To do:
Take every line of the material below that includes the string "Pellets" and copy it out.

Information given:
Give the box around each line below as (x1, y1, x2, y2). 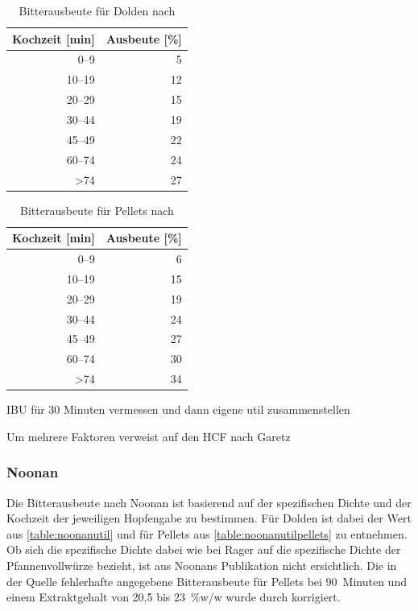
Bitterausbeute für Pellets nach (20, 201, 174, 218)
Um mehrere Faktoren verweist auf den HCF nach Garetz (6, 427, 291, 444)
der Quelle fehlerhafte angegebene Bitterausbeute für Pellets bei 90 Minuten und (6, 572, 407, 589)
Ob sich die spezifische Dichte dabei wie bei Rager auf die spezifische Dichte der (6, 541, 401, 558)
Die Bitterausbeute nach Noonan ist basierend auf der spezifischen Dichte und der (6, 493, 412, 510)
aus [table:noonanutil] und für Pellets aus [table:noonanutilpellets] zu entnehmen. (6, 525, 408, 542)
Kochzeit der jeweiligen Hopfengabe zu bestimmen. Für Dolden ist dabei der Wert (6, 510, 412, 526)
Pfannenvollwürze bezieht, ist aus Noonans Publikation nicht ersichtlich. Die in (6, 556, 397, 573)
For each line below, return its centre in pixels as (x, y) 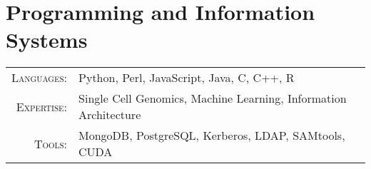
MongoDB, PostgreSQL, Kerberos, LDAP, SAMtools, (212, 135)
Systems (47, 40)
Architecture (110, 115)
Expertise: (42, 106)
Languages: (40, 78)
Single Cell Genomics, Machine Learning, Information (213, 98)
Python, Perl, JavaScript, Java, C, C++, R (187, 78)
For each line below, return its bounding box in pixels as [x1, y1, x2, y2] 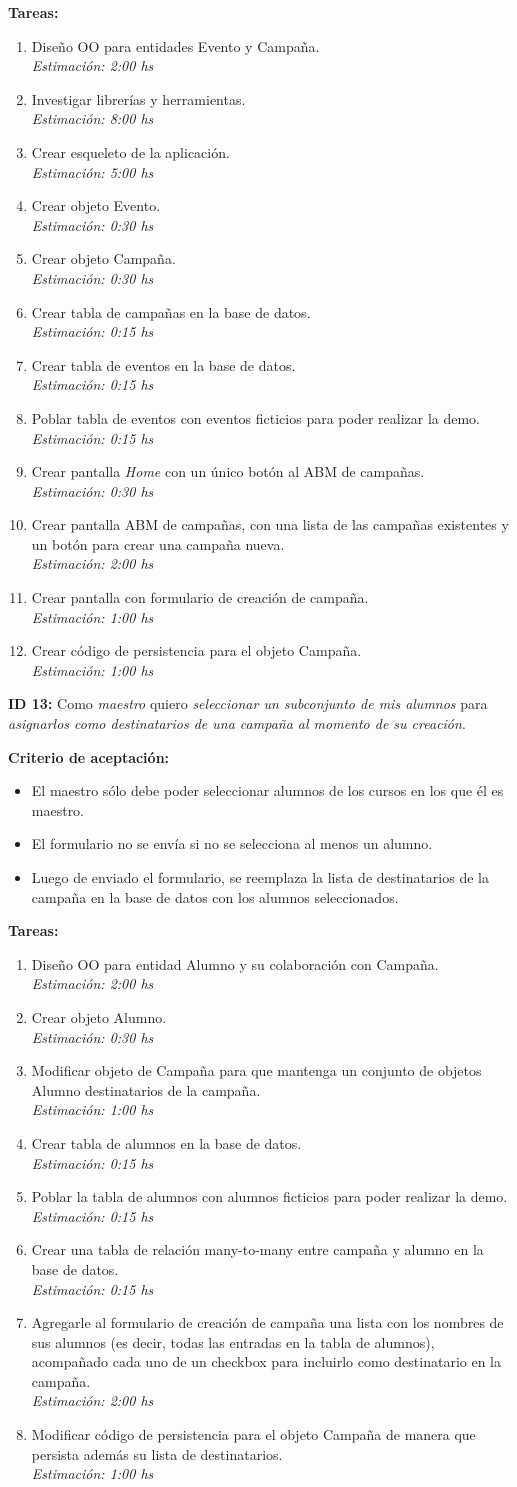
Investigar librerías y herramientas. [31, 88, 246, 109]
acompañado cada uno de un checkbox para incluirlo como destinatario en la [31, 1351, 502, 1372]
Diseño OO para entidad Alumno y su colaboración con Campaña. [31, 953, 439, 974]
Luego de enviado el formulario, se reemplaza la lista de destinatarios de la [31, 867, 489, 887]
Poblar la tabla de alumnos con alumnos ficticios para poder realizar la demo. [31, 1186, 508, 1207]
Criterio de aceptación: [8, 746, 170, 767]
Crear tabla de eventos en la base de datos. [31, 354, 296, 375]
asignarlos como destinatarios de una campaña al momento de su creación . [8, 713, 466, 734]
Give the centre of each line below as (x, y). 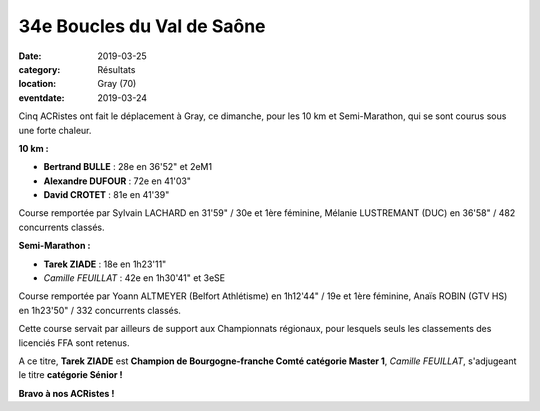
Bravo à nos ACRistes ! (66, 393)
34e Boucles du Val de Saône (142, 26)
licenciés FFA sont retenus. (74, 342)
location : (37, 84)
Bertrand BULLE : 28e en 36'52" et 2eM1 (128, 167)
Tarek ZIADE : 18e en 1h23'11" (105, 264)
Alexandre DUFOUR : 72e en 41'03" (117, 181)
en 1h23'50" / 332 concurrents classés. (100, 310)
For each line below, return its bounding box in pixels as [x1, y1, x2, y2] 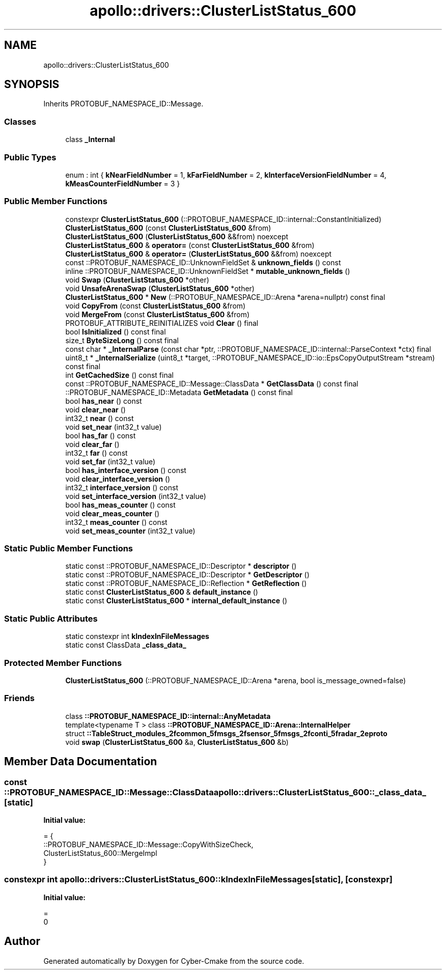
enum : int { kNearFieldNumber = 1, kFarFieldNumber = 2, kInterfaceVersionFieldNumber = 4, [65, 170, 386, 179]
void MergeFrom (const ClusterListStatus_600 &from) [65, 310, 250, 319]
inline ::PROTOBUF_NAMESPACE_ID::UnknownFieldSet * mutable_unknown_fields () [65, 266, 350, 275]
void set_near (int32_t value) [65, 422, 162, 431]
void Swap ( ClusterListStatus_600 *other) [65, 275, 209, 284]
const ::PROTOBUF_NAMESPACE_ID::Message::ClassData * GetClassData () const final [65, 379, 358, 388]
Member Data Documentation [4, 755, 157, 768]
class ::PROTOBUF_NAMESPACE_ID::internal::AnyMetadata [65, 711, 271, 720]
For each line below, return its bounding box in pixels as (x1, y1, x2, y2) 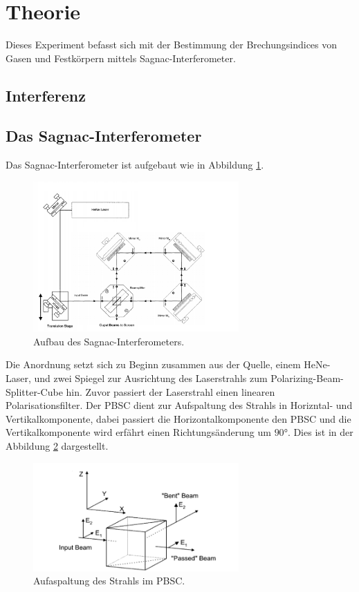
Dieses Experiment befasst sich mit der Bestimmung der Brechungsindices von (6, 37, 338, 52)
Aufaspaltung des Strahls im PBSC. (33, 573, 185, 588)
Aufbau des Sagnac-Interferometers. (33, 334, 185, 348)
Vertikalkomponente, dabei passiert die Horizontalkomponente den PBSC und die (6, 411, 351, 426)
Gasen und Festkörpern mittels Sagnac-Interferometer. (6, 50, 236, 65)
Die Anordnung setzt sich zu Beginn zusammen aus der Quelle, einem (6, 357, 301, 372)
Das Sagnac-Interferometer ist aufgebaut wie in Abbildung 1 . (6, 157, 264, 172)
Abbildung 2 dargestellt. (6, 439, 109, 453)
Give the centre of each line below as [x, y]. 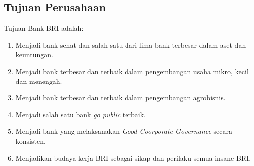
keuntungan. [34, 54]
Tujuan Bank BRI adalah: [44, 28]
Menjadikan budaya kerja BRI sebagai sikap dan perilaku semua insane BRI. [133, 157]
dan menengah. [39, 81]
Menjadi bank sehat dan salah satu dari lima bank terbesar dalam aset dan [131, 44]
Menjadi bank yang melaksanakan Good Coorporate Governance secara [124, 131]
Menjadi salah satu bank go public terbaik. [81, 114]
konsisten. [31, 140]
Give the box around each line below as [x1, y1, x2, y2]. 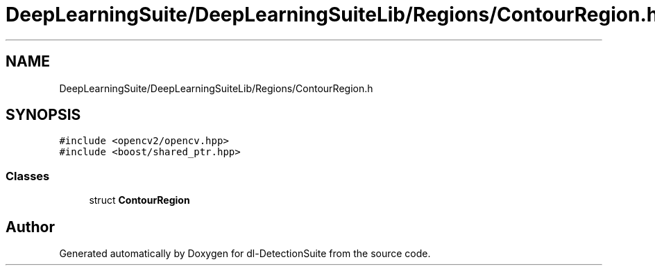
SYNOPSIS [6, 106, 81, 124]
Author [6, 218, 55, 236]
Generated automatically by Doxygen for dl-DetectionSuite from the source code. [59, 247, 431, 260]
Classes [6, 168, 50, 183]
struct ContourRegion [89, 194, 190, 207]
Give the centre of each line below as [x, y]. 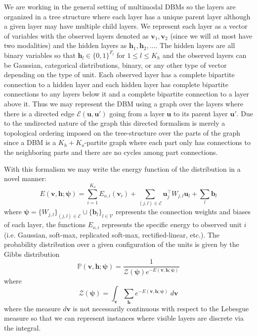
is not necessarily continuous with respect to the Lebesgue [161, 308]
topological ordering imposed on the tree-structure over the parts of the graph [122, 132]
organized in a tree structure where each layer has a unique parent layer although [127, 16]
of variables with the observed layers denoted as [76, 35]
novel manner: [25, 178]
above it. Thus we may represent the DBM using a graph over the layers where [124, 103]
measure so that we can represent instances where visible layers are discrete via [124, 318]
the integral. [22, 327]

Finished exercise:
Bitterausbeute für Pellets nach (20, 201, 174, 218)
der Quelle fehlerhafte angegebene Bitterausbeute für Pellets bei 90 Minuten und (6, 572, 407, 589)
aus [table:noonanutil] und für Pellets aus [table:noonanutilpellets] zu entnehmen. (6, 525, 408, 542)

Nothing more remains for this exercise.